(Data entries)
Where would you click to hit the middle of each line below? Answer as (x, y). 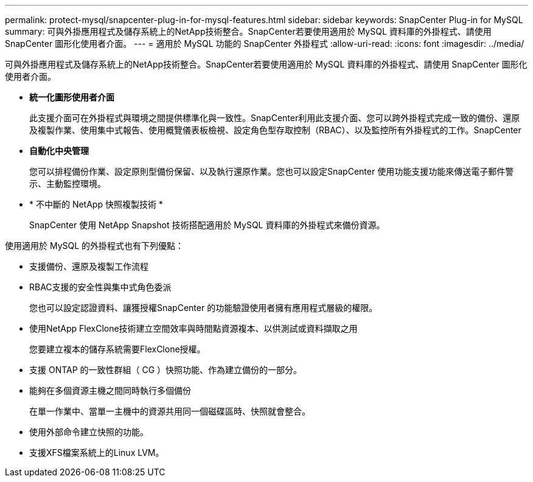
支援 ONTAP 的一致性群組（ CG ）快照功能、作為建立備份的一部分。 (166, 370)
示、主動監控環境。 (68, 183)
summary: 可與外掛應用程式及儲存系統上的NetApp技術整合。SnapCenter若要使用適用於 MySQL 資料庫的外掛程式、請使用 (248, 31)
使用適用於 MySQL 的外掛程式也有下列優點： (95, 246)
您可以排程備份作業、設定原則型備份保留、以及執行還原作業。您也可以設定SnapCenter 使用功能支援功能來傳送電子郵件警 (272, 171)
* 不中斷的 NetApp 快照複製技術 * (96, 204)
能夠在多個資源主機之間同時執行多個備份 (110, 390)
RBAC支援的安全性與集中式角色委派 (100, 287)

What to work on: Wherever a line holds the word "MySQL", copy that line out of the entries above.

Response area:
summary: 可與外掛應用程式及儲存系統上的NetApp技術整合。SnapCenter若要使用適用於 MySQL 資料庫的外掛程式、請使用 (248, 31)
使用適用於 MySQL 的外掛程式也有下列優點： (95, 246)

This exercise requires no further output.